Dataset entries
+--

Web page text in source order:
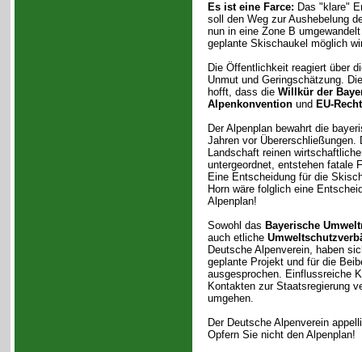
Es ist eine Farce: Das "klare"
soll den Weg zur Aushebelung
nun in eine Zone B
geplante Skischaukel möglich
Die Öffentlichkeit reagiert über
Unmut und Geringschätzung.
hofft, dass die Willkür der
Alpenkonventionund EU-Recht
Der Alpenplan bewahrt die
Jahren vor Übererschließungen.
Landschaft reinen
untergeordnet, entstehen fatale
Eine Entscheidung für die
Horn wäre folglich eine
Alpenplan!
Sowohl das Bayerische
auch etliche
Deutsche Alpenverein, haben
geplante Projekt und für die
ausgesprochen. Einflussreiche
Kontakten zur Staatsregierung
umgehen.
Der Deutsche Alpenverein
Opfern Sie nicht den Alpenplan!
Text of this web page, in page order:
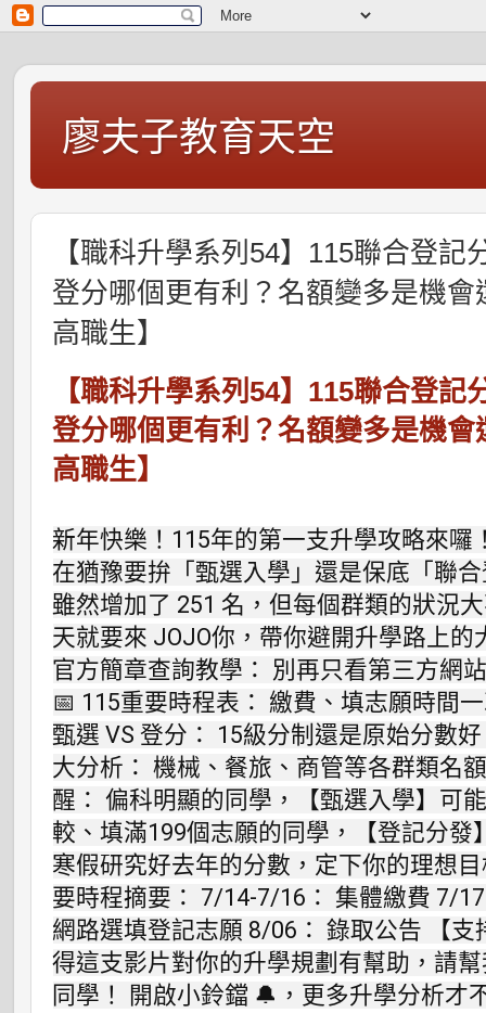
廖夫子教育天空
【職科升學系列54】115聯合登
登分哪個更有利？名額變多是機
高職生】
【職科升學系列54】115聯合登
登分哪個更有利？名額變多是機
高職生】
新年快樂！115年的第一支升學攻略來囉
在猶豫要拚「甄選入學」還是保底「聯
雖然增加了 251 名，但每個群類的狀況
天就要來 JOJO你，帶你避開升學路上的
官方簡章查詢教學： 別再只看第三方網
📅 115重要時程表： 繳費、填志願時間
甄選 VS 登分： 15級分制還是原始分數
大分析： 機械、餐旅、商管等各群類名
醒： 偏科明顯的同學，【甄選入學】可
較、填滿199個志願的同學，【登記分
寒假研究好去年的分數，定下你的理想
要時程摘要： 7/14-7/16： 集體繳費 7/
網路選填登記志願 8/06： 錄取公告 【
得這支影片對你的升學規劃有幫助，請
同學！ 開啟小鈴鐺 🔔，更多升學分析才
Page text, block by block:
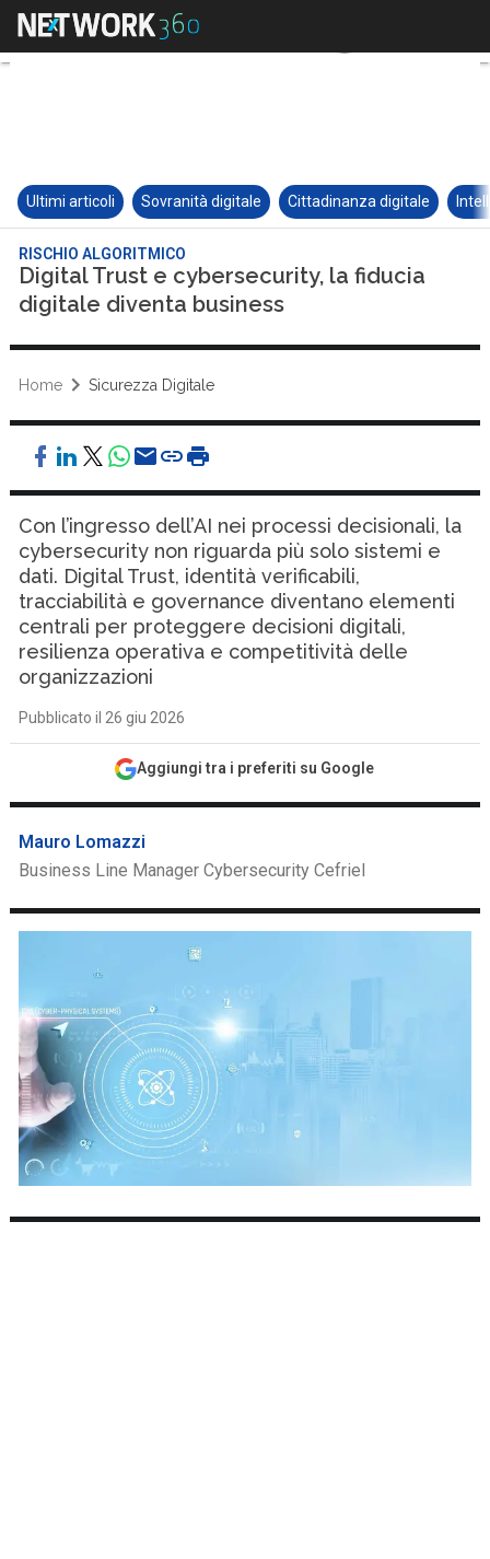
Ultimi articoli Sovranità digitale Cittadinanza digitale
RISCHIO ALGORITMICO
Digital Trust e cybersecurity, la fiducia
digitale diventa business
Home Sicurezza Digitale
Con l’ingresso dell’AI nei processi decisionali, la
cybersecurity non riguarda più solo sistemi e
dati. Digital Trust, identità verificabili,
tracciabilità e governance diventano elementi
centrali per proteggere decisioni digitali,
resilienza operativa e competitività delle
organizzazioni
Pubblicato il 26 giu 2026
Aggiungi tra i preferiti su Google
Mauro Lomazzi
Business Line Manager Cybersecurity Cefriel
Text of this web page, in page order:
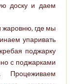
доску и даем
жаровню, где мы
упаривать
поджарку
с поджарками
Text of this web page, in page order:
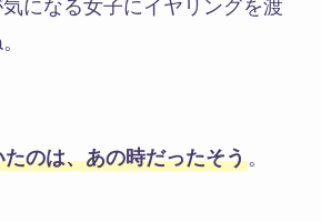
になる女子にイヤリングを渡
のは、あの時だったそう。
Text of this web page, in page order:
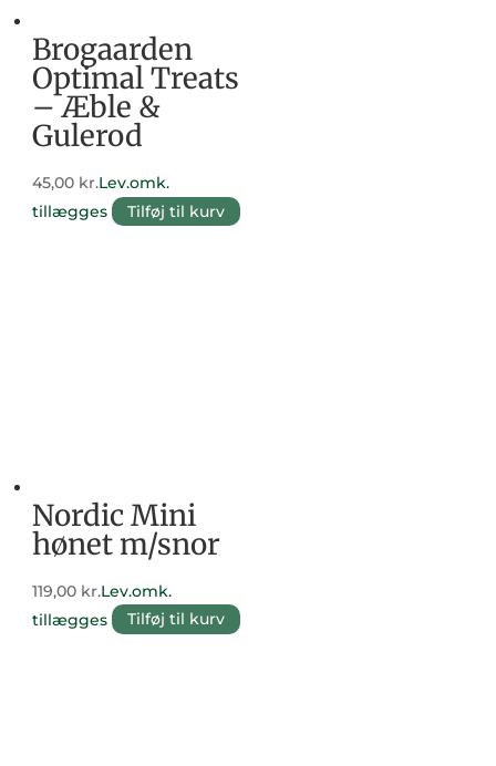
Brogaarden
Optimal Treats
– Æble &
Gulerod
45,00 kr.Lev.omk.
tillægges
Tilføj til kurv
Nordic Mini
hønet m/snor
119,00 kr.Lev.omk.
tillægges
Tilføj til kurv
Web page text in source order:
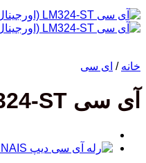
خانه / ای سی
آی سی LM324-ST (اورجینال)
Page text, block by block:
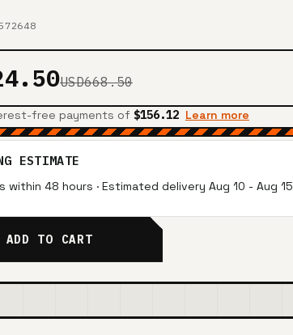
USD668.50
free payments of $156.12 Learn more
ESTIMATE
within 48 hours · Estimated delivery Aug 10 - Aug 15
ADD TO CART
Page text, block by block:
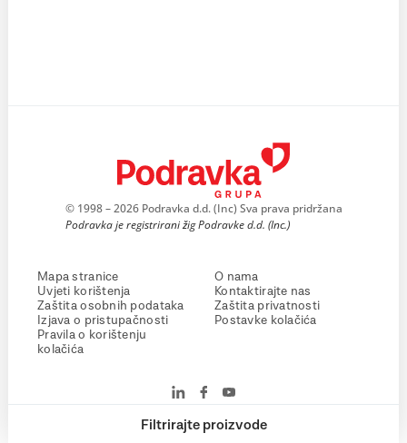
Filtrirajte proizvode
© 1998 – 2026 Podravka d.d. (Inc) Sva prava pridržana
Podravka je registrirani žig Podravke d.d. (Inc.)
Mapa stranice
Uvjeti korištenja
Zaštita osobnih podataka
Izjava o pristupačnosti
Pravila o korištenju
kolačića
O nama
Kontaktirajte nas
Zaštita privatnosti
Postavke kolačića
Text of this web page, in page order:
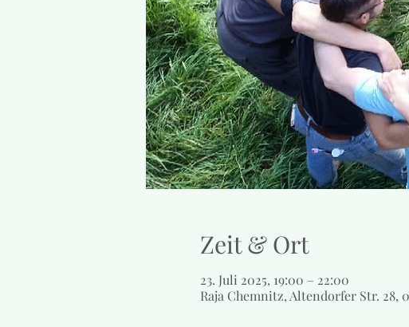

+--

● Problem requirements
Please print the data above in its entirety, exactly, but without any picture.

● Solution for this problem
Web page text in source order:
Es ist eine Farce: Das "klare"
soll den Weg zur Aushebelung
nun in eine Zone B
geplante Skischaukel möglich
Die Öffentlichkeit reagiert über
Unmut und Geringschätzung.
hofft, dass die Willkür der
Alpenkonventionund EU-Recht
Der Alpenplan bewahrt die
Jahren vor Übererschließungen.
Landschaft reinen
untergeordnet, entstehen fatale
Eine Entscheidung für die
Horn wäre folglich eine
Alpenplan!
Sowohl das Bayerische
auch etliche
Deutsche Alpenverein, haben
geplante Projekt und für die
ausgesprochen. Einflussreiche
Kontakten zur Staatsregierung
umgehen.
Der Deutsche Alpenverein
Opfern Sie nicht den Alpenplan!
Text of this web page, in page order:
廖夫子教育天空
【職科升學系列54】115聯合登
登分哪個更有利？名額變多是機
高職生】
【職科升學系列54】115聯合登
登分哪個更有利？名額變多是機
高職生】
新年快樂！115年的第一支升學攻略來囉
在猶豫要拚「甄選入學」還是保底「聯
雖然增加了 251 名，但每個群類的狀況
天就要來 JOJO你，帶你避開升學路上的
官方簡章查詢教學： 別再只看第三方網
📅 115重要時程表： 繳費、填志願時間
甄選 VS 登分： 15級分制還是原始分數
大分析： 機械、餐旅、商管等各群類名
醒： 偏科明顯的同學，【甄選入學】可
較、填滿199個志願的同學，【登記分
寒假研究好去年的分數，定下你的理想
要時程摘要： 7/14-7/16： 集體繳費 7/
網路選填登記志願 8/06： 錄取公告 【
得這支影片對你的升學規劃有幫助，請
同學！ 開啟小鈴鐺 🔔，更多升學分析才
Page text, block by block:
Ultimi articoli Sovranità digitale Cittadinanza digitale
RISCHIO ALGORITMICO
Digital Trust e cybersecurity, la fiducia
digitale diventa business
Home Sicurezza Digitale
Con l’ingresso dell’AI nei processi decisionali, la
cybersecurity non riguarda più solo sistemi e
dati. Digital Trust, identità verificabili,
tracciabilità e governance diventano elementi
centrali per proteggere decisioni digitali,
resilienza operativa e competitività delle
organizzazioni
Pubblicato il 26 giu 2026
Aggiungi tra i preferiti su Google
Mauro Lomazzi
Business Line Manager Cybersecurity Cefriel
Text of this web page, in page order:
доску и даем
жаровню, где мы
упаривать
поджарку
с поджарками
Text of this web page, in page order:
になる女子にイヤリングを渡
のは、あの時だったそう。
Text of this web page, in page order:
Brogaarden
Optimal Treats
– Æble &
Gulerod
45,00 kr.Lev.omk.
tillægges
Tilføj til kurv
Nordic Mini
hønet m/snor
119,00 kr.Lev.omk.
tillægges
Tilføj til kurv
Web page text in source order:
خانه / ای سی
آی سی LM324-ST (اورجینال)
Page text, block by block:
USD668.50
free payments of $156.12 Learn more
ESTIMATE
within 48 hours · Estimated delivery Aug 10 - Aug 15
ADD TO CART
Page text, block by block:
Filtrirajte proizvode
© 1998 – 2026 Podravka d.d. (Inc) Sva prava pridržana
Podravka je registrirani žig Podravke d.d. (Inc.)
Mapa stranice
Uvjeti korištenja
Zaštita osobnih podataka
Izjava o pristupačnosti
Pravila o korištenju
kolačića
O nama
Kontaktirajte nas
Zaštita privatnosti
Postavke kolačića
Text of this web page, in page order:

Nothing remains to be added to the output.